访谈时间:2022年3月7日、3月14日、3月29日、4月15日

访谈地点:线上访谈

访谈整理:黄毓婕

亲历者简介:黄小荣,男,1971年出生于福建省浦城县万安乡。1987年初中毕业后入读福建省建阳师范学校;1990年从建阳师范毕业后,被分配回原县籍地浦城县,成为九牧乡蒋坑小学的住校教师;先后任教于八所乡村小学,荣获市级、县级、乡级“先进教师”等荣誉称号;2010年,被调任至浦城县万安乡中心小学,先后兼任中心小学教导副主任、总务主任,在学区范围内推广电子学籍,负责农村小学、幼儿园基础设施建设等工作。

一、教育让我摆脱农民的身份

我们家三代只出了我一位老师。
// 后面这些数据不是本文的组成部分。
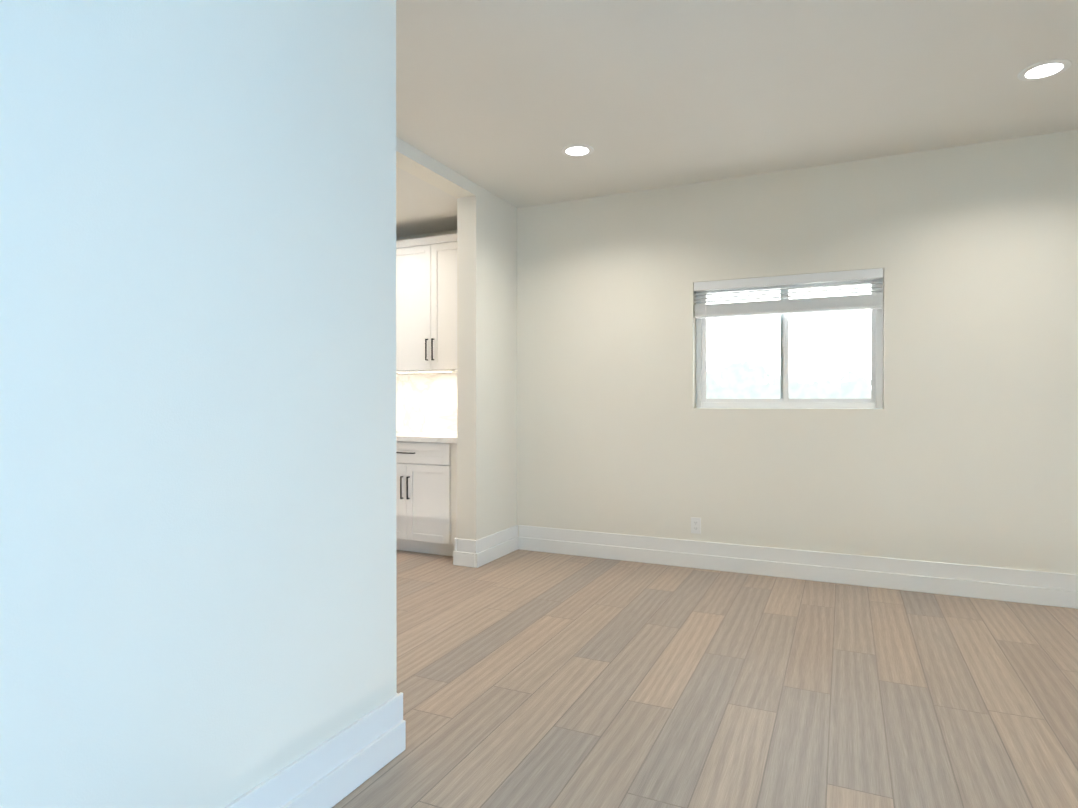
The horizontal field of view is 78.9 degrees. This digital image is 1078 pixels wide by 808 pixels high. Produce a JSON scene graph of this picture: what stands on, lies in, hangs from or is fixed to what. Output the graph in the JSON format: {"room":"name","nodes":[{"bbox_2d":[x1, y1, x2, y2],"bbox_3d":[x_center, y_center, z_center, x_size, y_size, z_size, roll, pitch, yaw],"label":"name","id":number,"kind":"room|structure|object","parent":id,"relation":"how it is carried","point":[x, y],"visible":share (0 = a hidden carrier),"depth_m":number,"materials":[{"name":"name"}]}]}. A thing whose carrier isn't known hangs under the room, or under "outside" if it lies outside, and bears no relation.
{"room":"empty living room","nodes":[
{"label":"empty living room","id":0,"kind":"room"},
{"bbox_2d":[0,0,396,807],"bbox_3d":[-2.031,-0.251,0.276,1.175,2.860,4.815,0,0,25],"label":"wall","id":1,"kind":"structure","parent":0,"point":[196,402],"depth_m":1.52,"materials":[{"name":"paint"}]},
{"bbox_2d":[224,692,405,807],"bbox_3d":[-1.422,1.083,0.174,0.024,0.192,4.537,0,0,25],"label":"baseboard","id":2,"kind":"structure","parent":1,"relation":"attached to","point":[334,770],"depth_m":1.93,"materials":[{"name":"paint"}]},
{"bbox_2d":[396,229,456,432],"bbox_3d":[-1.968,-0.208,6.296,3.797,2.740,0.160,0,0,25],"label":"wall","id":3,"kind":"structure","parent":0,"point":[426,235],"depth_m":5.74,"materials":[{"name":"paint"}]},
{"bbox_2d":[396,372,456,432],"bbox_3d":[-1.869,-0.164,6.152,3.489,0.822,0.012,0,0,25],"label":"backsplash","id":4,"kind":"structure","parent":3,"relation":"attached to","point":[426,402],"depth_m":5.73,"materials":[{"name":"tile"}]},
{"bbox_2d":[396,233,456,372],"bbox_3d":[-0.833,-0.812,5.482,0.976,1.072,0.347,0,0,25],"label":"upper cabinet","id":5,"kind":"object","parent":3,"relation":"attached to","point":[426,304],"depth_m":5.33,"materials":[{"name":"white wood"}]},
{"bbox_2d":[396,166,456,236],"bbox_3d":[-2.878,-1.593,4.339,3.797,0.200,4.470,0,0,25],"label":"ceiling","id":6,"kind":"structure","parent":0,"point":[423,207],"depth_m":4.98,"materials":[{"name":"paint"}]},
{"bbox_2d":[396,137,475,197],"bbox_3d":[-0.998,-1.589,3.692,0.157,0.204,2.257,0,0,25],"label":"header beam","id":7,"kind":"structure","parent":0,"point":[414,161],"depth_m":4.25,"materials":[{"name":"paint"}]},
{"bbox_2d":[457,184,516,539],"bbox_3d":[-0.332,-0.265,5.126,0.157,2.860,0.898,0,0,25],"label":"wall","id":8,"kind":"structure","parent":0,"point":[486,363],"depth_m":4.82,"materials":[{"name":"paint"}]},
{"bbox_2d":[472,525,519,567],"bbox_3d":[-0.316,1.069,4.950,0.027,0.192,0.630,0,0,25],"label":"baseboard","id":9,"kind":"structure","parent":8,"relation":"attached to","point":[487,549],"depth_m":4.91,"materials":[{"name":"paint"}]},
{"bbox_2d":[332,549,1077,807],"bbox_3d":[-0.467,1.206,1.292,10.750,0.060,7.970,0,0,25],"label":"floor","id":10,"kind":"structure","parent":0,"point":[530,679],"depth_m":2.66,"materials":[{"name":"brown wood"}]},
{"bbox_2d":[396,441,456,555],"bbox_3d":[-0.845,0.729,5.321,0.928,0.871,0.657,0,0,25],"label":"base cabinet","id":11,"kind":"object","parent":10,"relation":"on","point":[426,497],"visible":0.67,"depth_m":5.02,"materials":[{"name":"white wood"}]},
{"bbox_2d":[396,0,1077,207],"bbox_3d":[1.306,-1.622,0.407,6.796,0.120,7.879,0,0,25],"label":"ceiling","id":12,"kind":"structure","parent":0,"point":[507,100],"depth_m":3.22,"materials":[{"name":"paint"}]},
{"bbox_2d":[561,144,593,156],"bbox_3d":[0.238,-1.569,4.061,0.204,0.006,0.204,0,0,25],"label":"recessed light","id":13,"kind":"object","parent":12,"relation":"in","point":[577,150],"visible":1,"depth_m":4.05,"materials":[{"name":"white plastic"}]},
{"bbox_2d":[1017,59,1071,80],"bbox_3d":[2.372,-1.566,3.077,0.204,0.006,0.204,0,0,25],"label":"recessed light","id":14,"kind":"object","parent":12,"relation":"in","point":[1044,69],"visible":1,"depth_m":3.07,"materials":[{"name":"white plastic"}]},
{"bbox_2d":[517,129,1077,574],"bbox_3d":[2.937,-0.202,3.909,6.796,2.740,0.160,0,0,25],"label":"wall","id":15,"kind":"structure","parent":0,"point":[961,447],"depth_m":4.28,"materials":[{"name":"paint"}]},
{"bbox_2d":[691,517,700,533],"bbox_3d":[1.117,0.866,4.667,0.070,0.114,0.007,0,0,25],"label":"outlet","id":16,"kind":"object","parent":15,"relation":"attached to","point":[695,525],"visible":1,"depth_m":4.66,"materials":[{"name":"white plastic"}]},
{"bbox_2d":[696,279,882,408],"bbox_3d":[1.696,-0.418,4.526,1.202,0.894,0.069,0,0,25],"label":"window","id":17,"kind":"structure","parent":15,"relation":"in","point":[875,400],"depth_m":4.50,"materials":[{"name":"white plastic"}]},
{"bbox_2d":[694,268,882,402],"bbox_3d":[1.656,-0.436,4.439,1.196,0.856,0.064,0,0,25],"label":"window blind","id":18,"kind":"object","parent":17,"relation":"attached to","point":[825,304],"visible":1,"depth_m":4.41,"materials":[{"name":"white plastic"}]},
{"bbox_2d":[520,525,1077,608],"bbox_3d":[2.762,1.072,3.894,6.496,0.192,0.022,0,0,25],"label":"baseboard","id":19,"kind":"structure","parent":15,"relation":"attached to","point":[983,582],"depth_m":4.31,"materials":[{"name":"paint"}]},
{"label":"outside","id":20,"kind":"structure","parent":0,"visible":0},
{"bbox_2d":[706,284,882,408],"bbox_3d":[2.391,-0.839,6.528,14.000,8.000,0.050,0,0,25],"label":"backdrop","id":21,"kind":"structure","parent":20,"point":[724,383],"depth_m":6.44,"materials":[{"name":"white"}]},
{"bbox_3d":[-2.245,0.727,5.974,0.909,0.871,0.657,0,0,25],"label":"base cabinet","id":22,"kind":"object","parent":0,"visible":0},
{"bbox_2d":[396,432,456,442],"bbox_3d":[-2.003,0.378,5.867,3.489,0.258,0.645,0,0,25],"label":"countertop","id":23,"kind":"structure","parent":22,"relation":"on","point":[426,437],"depth_m":5.06,"materials":[{"name":"stone"}]}
]}
我1971年出生在福建省浦城县万安乡大游村的一个农民家庭,爸妈都是贫农,一家五口靠种田为生。1978年改革开放以后,国家规定每户需要缴纳的稻谷任务数,每百斤可以兑现17元,余下的粮食能以每百斤19元6角的议价卖给国家粮站,比任务数价格略高。我爸是个勤劳的农民,为了多赚些钱,从那些决定外出打工的亲戚朋友那儿借一块稻田来种,连续种了两三年三四十亩的双季稻,最多的一年卖了一万斤,赚了1000多元。结果没想到1984年、1985年全国大丰收,国家粮站的议价也便宜了许多,每百斤只能卖到14元,那之后的几年,全国的粮食价格一直不高。我爸用存下的这些钱盖了新房,这栋房子一直住到现在。在20世纪七八十年代,我们家算是条件不错了。
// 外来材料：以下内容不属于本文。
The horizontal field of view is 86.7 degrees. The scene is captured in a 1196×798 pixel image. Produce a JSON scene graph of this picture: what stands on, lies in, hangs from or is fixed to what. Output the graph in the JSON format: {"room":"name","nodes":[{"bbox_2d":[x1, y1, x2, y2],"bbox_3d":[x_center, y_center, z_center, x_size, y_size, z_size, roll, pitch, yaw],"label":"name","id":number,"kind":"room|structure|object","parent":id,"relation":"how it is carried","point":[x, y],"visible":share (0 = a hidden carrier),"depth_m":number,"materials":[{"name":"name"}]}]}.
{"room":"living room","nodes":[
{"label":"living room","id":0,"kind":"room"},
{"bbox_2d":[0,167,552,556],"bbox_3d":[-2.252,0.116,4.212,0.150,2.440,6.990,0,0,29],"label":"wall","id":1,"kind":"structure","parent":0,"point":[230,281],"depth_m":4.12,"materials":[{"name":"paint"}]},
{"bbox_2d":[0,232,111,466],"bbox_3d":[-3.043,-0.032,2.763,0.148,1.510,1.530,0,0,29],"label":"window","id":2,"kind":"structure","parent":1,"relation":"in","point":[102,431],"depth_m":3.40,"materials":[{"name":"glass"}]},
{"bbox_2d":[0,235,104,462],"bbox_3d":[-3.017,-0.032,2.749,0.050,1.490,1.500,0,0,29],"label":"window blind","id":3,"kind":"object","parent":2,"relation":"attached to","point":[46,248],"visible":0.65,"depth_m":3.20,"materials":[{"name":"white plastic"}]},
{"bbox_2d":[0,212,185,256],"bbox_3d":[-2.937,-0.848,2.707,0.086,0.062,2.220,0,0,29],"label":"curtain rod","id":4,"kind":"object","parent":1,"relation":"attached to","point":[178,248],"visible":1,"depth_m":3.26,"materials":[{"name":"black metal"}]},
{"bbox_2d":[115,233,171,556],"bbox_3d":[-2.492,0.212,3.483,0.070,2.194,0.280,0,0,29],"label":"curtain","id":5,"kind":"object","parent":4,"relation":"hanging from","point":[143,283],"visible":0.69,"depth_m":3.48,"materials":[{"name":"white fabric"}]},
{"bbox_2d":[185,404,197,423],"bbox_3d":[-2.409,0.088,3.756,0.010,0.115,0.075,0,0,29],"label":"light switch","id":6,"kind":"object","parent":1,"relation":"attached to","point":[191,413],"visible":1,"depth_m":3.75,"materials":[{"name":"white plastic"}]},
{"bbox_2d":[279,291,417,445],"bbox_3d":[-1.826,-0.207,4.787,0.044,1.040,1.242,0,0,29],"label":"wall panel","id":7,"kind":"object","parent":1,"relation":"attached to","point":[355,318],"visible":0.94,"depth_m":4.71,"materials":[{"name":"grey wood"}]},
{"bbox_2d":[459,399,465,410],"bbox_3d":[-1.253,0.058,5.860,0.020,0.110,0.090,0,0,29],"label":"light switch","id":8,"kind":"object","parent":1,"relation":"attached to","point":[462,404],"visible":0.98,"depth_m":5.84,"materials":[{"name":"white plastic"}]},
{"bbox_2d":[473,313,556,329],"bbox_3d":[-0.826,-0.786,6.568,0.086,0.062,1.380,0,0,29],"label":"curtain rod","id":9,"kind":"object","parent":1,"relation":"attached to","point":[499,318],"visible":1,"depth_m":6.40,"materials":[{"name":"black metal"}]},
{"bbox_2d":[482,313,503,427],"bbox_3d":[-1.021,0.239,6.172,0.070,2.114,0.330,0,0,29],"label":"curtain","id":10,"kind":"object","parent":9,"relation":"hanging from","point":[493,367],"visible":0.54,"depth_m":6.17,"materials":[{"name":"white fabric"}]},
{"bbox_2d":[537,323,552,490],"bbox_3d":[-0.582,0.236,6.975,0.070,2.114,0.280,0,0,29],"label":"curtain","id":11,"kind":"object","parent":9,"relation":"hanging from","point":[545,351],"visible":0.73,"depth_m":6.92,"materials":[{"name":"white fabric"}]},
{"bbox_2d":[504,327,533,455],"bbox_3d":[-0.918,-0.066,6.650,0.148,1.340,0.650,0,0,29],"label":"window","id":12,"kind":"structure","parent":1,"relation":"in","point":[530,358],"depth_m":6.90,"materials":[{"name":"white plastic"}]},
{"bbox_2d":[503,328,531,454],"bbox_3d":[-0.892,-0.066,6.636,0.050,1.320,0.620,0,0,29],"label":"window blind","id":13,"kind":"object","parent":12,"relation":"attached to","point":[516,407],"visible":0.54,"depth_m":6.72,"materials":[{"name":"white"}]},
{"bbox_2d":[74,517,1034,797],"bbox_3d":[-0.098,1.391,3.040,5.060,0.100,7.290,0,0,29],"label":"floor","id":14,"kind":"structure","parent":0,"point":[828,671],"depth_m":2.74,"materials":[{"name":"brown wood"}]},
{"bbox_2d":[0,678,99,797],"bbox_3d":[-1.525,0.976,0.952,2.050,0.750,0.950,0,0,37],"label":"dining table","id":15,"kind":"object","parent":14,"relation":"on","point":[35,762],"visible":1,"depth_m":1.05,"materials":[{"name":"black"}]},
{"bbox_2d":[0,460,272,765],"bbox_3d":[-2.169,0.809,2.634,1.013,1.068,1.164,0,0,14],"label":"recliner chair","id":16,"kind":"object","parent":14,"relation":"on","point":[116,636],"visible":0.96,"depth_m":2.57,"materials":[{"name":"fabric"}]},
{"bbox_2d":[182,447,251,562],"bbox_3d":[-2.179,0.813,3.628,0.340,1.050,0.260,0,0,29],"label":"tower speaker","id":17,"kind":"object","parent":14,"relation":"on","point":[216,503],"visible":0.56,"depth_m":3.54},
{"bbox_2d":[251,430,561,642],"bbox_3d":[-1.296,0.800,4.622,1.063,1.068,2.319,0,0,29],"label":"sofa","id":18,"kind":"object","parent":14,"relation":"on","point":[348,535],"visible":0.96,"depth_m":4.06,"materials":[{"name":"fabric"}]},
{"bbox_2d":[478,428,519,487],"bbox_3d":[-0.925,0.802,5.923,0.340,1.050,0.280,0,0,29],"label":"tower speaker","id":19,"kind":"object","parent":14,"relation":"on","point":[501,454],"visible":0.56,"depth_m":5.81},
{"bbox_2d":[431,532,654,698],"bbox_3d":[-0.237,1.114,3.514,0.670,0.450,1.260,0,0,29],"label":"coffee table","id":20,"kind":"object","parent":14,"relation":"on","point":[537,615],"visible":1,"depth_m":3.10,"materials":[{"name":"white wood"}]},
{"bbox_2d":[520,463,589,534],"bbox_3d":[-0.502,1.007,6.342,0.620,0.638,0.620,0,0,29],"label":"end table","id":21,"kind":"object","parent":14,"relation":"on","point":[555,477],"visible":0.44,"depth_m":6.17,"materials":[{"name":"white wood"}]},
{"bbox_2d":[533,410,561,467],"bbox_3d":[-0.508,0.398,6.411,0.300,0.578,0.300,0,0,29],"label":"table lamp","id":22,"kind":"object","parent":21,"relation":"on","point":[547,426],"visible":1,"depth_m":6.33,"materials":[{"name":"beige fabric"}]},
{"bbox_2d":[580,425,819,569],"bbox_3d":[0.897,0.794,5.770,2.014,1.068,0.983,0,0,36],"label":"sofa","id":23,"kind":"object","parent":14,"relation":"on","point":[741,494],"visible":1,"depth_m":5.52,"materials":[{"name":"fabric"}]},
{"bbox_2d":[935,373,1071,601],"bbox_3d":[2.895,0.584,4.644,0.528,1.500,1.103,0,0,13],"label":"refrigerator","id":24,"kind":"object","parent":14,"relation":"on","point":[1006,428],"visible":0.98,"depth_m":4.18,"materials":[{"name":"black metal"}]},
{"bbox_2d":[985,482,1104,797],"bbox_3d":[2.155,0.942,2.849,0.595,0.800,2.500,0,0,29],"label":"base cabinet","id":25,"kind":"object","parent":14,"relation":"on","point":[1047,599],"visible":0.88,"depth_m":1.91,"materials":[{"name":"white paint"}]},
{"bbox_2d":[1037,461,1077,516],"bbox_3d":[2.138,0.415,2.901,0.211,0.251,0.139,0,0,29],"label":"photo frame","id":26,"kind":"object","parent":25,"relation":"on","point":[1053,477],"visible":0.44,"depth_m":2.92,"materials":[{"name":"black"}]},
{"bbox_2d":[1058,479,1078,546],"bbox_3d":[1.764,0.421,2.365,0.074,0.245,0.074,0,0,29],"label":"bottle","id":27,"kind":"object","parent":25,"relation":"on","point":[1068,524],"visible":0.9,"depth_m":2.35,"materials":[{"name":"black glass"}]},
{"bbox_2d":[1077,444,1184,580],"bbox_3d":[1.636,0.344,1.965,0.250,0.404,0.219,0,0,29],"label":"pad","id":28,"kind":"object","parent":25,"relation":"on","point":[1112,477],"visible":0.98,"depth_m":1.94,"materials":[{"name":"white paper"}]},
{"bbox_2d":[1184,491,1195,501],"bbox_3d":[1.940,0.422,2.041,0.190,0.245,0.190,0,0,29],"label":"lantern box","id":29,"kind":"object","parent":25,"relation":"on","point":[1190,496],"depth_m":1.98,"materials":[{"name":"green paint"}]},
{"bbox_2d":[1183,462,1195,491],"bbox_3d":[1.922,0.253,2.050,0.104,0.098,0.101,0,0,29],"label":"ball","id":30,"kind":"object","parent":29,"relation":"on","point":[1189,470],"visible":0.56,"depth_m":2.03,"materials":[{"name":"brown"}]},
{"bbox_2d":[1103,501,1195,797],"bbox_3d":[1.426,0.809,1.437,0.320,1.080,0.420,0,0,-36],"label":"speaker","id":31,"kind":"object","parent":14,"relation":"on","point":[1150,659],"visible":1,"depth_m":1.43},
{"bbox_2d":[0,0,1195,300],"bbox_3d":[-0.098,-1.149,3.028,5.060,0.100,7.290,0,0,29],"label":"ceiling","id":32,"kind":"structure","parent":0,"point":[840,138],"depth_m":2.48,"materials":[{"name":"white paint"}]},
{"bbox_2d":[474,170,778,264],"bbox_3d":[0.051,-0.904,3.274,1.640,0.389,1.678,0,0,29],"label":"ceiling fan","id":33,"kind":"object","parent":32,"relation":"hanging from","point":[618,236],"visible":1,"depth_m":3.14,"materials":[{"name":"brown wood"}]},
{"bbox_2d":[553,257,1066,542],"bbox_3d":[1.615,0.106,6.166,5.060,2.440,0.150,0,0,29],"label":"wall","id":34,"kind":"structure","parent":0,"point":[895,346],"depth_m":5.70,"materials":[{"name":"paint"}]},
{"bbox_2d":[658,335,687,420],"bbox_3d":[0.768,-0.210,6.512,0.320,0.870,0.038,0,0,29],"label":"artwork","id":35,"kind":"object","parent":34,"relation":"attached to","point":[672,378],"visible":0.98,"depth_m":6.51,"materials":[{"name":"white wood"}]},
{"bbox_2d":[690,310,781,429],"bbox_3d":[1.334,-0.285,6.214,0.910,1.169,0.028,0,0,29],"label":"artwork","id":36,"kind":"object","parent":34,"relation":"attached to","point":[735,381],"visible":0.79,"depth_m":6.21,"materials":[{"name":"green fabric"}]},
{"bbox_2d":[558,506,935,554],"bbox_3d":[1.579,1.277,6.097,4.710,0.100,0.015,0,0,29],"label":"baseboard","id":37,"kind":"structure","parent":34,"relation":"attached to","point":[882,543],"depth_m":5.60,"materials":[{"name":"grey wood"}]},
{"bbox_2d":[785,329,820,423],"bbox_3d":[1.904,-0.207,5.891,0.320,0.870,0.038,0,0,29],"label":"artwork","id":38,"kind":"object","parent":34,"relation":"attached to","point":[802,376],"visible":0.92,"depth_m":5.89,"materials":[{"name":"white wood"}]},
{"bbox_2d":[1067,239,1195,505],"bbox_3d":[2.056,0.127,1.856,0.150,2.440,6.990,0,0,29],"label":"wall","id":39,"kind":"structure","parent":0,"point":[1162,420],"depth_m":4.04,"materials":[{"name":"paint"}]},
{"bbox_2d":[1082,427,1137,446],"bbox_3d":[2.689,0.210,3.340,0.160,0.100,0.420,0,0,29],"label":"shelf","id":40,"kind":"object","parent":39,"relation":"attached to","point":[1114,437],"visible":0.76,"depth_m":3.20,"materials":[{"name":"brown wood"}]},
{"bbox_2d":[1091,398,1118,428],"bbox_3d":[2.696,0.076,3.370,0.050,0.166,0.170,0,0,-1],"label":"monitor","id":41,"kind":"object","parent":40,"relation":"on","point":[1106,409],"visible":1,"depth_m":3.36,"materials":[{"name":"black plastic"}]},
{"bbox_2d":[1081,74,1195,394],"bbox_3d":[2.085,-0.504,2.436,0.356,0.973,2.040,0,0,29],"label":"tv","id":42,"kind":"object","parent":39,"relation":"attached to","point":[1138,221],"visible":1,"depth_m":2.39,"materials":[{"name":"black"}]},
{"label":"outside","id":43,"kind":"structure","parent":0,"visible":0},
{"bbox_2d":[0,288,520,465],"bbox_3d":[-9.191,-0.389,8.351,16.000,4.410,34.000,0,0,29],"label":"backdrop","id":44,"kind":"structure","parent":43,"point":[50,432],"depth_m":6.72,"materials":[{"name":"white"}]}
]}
1977年恢复高考后,我们村出过几个大学生。有一家人是村里的红人,妈妈是隔壁村小学的一个民办教师,有三个儿子,大儿子比我高几届,我读二年级的时候,他已经五年级了。这人从小学开始就特优秀,我记得每年学校办“六一”表彰会,村干部都会参加,按流程是先发县级表彰,再发乡和学校的表彰,领导在台上叫到“郭明”获奖,那人(上去领奖)刚拿着奖状和奖品下来,走到半路的时候,台上又叫:下一个“郭明”,他又跑上去领了,我们坐在台下一片哗然,这事给我的印象特别深。后来他初中就被浦城一中录取了,最后考上南开大学,还读了研究生。大家都说他之所以那么优秀,是因为是老师的儿子。他还有两个弟弟,较大的那个叫郭辉,是我的同学,我们俩从小学开始就在一个班级,那时候经常是要么他考第一我考第二,要么我考第一他第二,两个人就这么比赛到中考。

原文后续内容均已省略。